Monday, October 5, 2009

Braincase

I've got the chisel and hammer in my gloved hands, fidgeting with each out of boredom. The anatomy lab is sparkling and nauseating as usual, the gleam of light off chrome given the lie by the pervasive smell of preservatives and sanitized death. We've been here so often by now that the disturbing juxtaposition no longer offends or impacts. The brain is a marvelous thing, adjusting us to our surroundings no matter how strange or unpleasant.

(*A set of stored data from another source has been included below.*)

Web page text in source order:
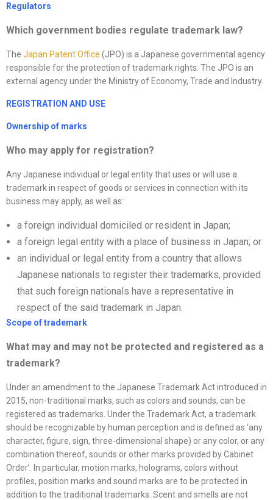
Regulators
Which government bodies regulate trademark law?
The Japan Patent Office (JPO) is a Japanese governmental agency
responsible for the protection of trademark rights. The JPO is an
external agency under the Ministry of Economy, Trade and Industry.
REGISTRATION AND USE
Ownership of marks
Who may apply for registration?
Any Japanese individual or legal entity that uses or will use a
trademark in respect of goods or services in connection with its
business may apply, as well as:
a foreign individual domiciled or resident in Japan;
a foreign legal entity with a place of business in Japan; or
an individual or legal entity from a country that allows
Japanese nationals to register their trademarks, provided
that such foreign nationals have a representative in
respect of the said trademark in Japan.
Scope of trademark
What may and may not be protected and registered as a
trademark?
Under an amendment to the Japanese Trademark Act introduced in
2015, non-traditional marks, such as colors and sounds, can be
registered as trademarks. Under the Trademark Act, a trademark
should be recognizable by human perception and is defined as ‘any
character, figure, sign, three-dimensional shape) or any color, or any
combination thereof, sounds or other marks provided by Cabinet
Order’. In particular, motion marks, holograms, colors without
profiles, position marks and sound marks are to be protected in
addition to the traditional trademarks. Scent and smells are not

One of my partners holds the saw, the miraculous vibrating serrated edge that somehow can only cut tough material. Another is perched over Snake's head, scraping off those last tenacious bits of fascia from the top of the skull. We had removed the skin the day before, the sterile impersonation of a scalping done quickly and imperfectly, a casualty of dull scalpel blades. We have to remove the leftover soft bits so that the miracle saw can do its work, chopping swiftly and precisely through the skull, yet leaving the internal brain and dura intact.

The girl with the saw moves up to Snake's head, and turns it on. A high pitched buzzing fills the room, and as she lowers the saw to the skull, a small burst of bone dust and smoke plumes upward, bits of burning hydroxyapatite creating another odor in a nostril already at standing room only capacity. She moves awkwardly around the dome of the skull, creating a continuous separation. Now its my turn, and I move in with the hammer and chisel. I place the chisel in newly generated space in the bone, and use it to lever the skull upwards. There is a pop, and the bone falls off, a ragged skull cap in the most literal sense.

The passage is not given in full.